Problem to solve
From the first line to the last, please print the entries exactly, omitting pictures.

■ ■ ■ ■ ■ ■ ■

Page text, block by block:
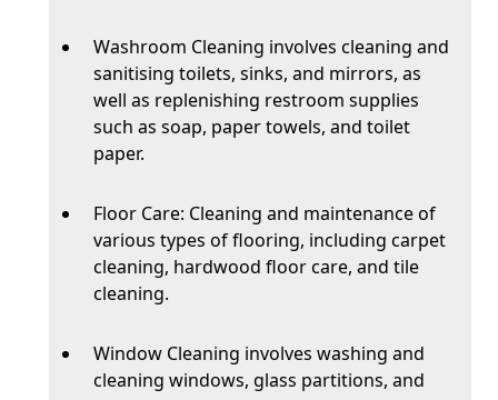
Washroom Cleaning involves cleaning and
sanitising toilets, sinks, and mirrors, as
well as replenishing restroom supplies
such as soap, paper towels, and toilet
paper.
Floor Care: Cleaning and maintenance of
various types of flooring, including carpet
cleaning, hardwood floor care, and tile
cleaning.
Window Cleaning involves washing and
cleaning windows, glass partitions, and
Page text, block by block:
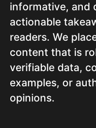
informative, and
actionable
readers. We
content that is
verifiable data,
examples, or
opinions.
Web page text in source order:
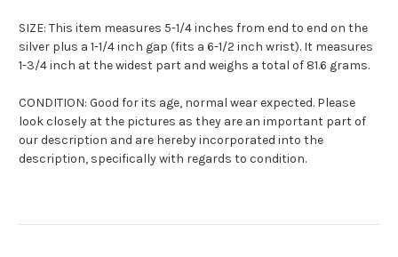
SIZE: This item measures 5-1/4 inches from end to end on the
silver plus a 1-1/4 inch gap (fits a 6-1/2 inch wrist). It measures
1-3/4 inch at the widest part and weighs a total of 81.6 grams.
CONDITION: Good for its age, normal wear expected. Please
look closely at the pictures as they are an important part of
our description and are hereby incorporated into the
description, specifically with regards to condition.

■ ■ ■ ■ ■ ■ ■

Finished exercise
Page text, block by block:
Washroom Cleaning involves cleaning and
sanitising toilets, sinks, and mirrors, as
well as replenishing restroom supplies
such as soap, paper towels, and toilet
paper.
Floor Care: Cleaning and maintenance of
various types of flooring, including carpet
cleaning, hardwood floor care, and tile
cleaning.
Window Cleaning involves washing and
cleaning windows, glass partitions, and
Page text, block by block:
informative, and
actionable
readers. We
content that is
verifiable data,
examples, or
opinions.
Web page text in source order:
SIZE: This item measures 5-1/4 inches from end to end on the
silver plus a 1-1/4 inch gap (fits a 6-1/2 inch wrist). It measures
1-3/4 inch at the widest part and weighs a total of 81.6 grams.
CONDITION: Good for its age, normal wear expected. Please
look closely at the pictures as they are an important part of
our description and are hereby incorporated into the
description, specifically with regards to condition.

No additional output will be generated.